A Conversation with Danny

A Conversation with Danny Bernstein

As historians say, “History is never just about the past. It’s about how history helps to shape today.” There are many good history books on our mountains, but I’m looking at the history of the land from a hiker’s perspective. By walking, we can understand how the landscape shapes the culture.

Hawksbill in Linville Gorge
Hawksbill in Linville Gorge

You’ve already written one hiking guidebook, Hiking the Carolina Mountains. What caused you to write a second, completely new guidebook that covers hiking in North Carolina?

When I wrote Hiking the Carolina Mountains, I found so many hikes I wanted to include, but I had a deadline and space limitations. So I kept notes on the ones that wouldn’t fit. As I traveled to book events and met readers and hikers, they asked me about areas I’d left out. They said “You need to include Linville Gorge/Blowing Rock, Highlands, Hickory Nut Gorge, Chimney Rock State Park …” and I listened.

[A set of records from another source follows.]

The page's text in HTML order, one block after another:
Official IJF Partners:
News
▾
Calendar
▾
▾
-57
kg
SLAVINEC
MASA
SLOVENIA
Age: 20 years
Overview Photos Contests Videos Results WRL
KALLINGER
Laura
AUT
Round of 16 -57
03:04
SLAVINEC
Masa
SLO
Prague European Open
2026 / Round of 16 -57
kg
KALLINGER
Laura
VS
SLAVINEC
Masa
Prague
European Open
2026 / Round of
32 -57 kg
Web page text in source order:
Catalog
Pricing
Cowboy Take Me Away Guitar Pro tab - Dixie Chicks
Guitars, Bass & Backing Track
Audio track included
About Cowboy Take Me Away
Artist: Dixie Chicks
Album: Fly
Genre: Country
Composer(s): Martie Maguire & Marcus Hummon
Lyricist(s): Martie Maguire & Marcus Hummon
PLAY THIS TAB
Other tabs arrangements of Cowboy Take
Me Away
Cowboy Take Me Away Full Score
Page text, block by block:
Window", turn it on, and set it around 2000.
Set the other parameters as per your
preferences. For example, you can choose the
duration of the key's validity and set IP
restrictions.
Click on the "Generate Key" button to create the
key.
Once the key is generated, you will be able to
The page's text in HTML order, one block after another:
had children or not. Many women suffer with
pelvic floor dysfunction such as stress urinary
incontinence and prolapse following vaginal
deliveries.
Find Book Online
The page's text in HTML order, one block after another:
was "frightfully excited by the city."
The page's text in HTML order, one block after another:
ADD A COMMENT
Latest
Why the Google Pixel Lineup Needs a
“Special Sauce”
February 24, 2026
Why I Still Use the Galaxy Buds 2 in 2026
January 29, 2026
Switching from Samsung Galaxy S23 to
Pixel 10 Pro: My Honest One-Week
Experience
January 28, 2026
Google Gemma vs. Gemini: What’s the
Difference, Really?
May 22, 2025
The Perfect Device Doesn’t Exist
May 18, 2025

I also wanted to explore hiking areas farther east and north in the North Carolina mountains.

In your first book, you included quite a few historical anecdotes along with 57 hikes. In Hiking North Carolina’s Blue Ridge Mountains, you make history an integral part of the book. What is it about the history of the region that fascinates you?

As historians say, “History is never just about the past. It’s about how history helps to shape today.” There are many good history books on our mountains, but I’m looking at the history of the land from a hiker’s perspective. By walking, we can understand how the landscape shapes the culture.

Every hike is a heritage treasure, either by itself or as part of a larger area. I was curious about family names that are so well-known to hikers, including Art Loeb, Moses Cone, and Julian Price-who were these folks? I’ve been lucky enough to get to know descendants of the Loeb family (the namesake of the Art Loeb Trail) and the Steve Woody family (of the Woody place in Cataloochee) and hear their stories.

Let’s take a snapshot of the end of the 19th century. The Caudill family lived in a one-room cabin at the end of Basin Creek (now in Doughton Park) with 14 children. Very few people hike to that cabin.

At the same time, less than 50 miles south on the Blue Ridge Parkway, Moses and Bertha Cone built Flat Top Manor, a 20-room house outside Blowing Rock. Their estate with 25 miles of carriage roads has become a major destination. In Asheville, George Vanderbilt opened Biltmore Estate and owned over 195 square miles of land.  Most of his property became the Pisgah District of Pisgah National Forest. At the same time, in the Smokies, Cataloochee was a thriving community with frame houses, schools, post offices and cemeteries. And all of this is now on public land–ours to hike on and protect. Hiking on this land means learning about who lived there.   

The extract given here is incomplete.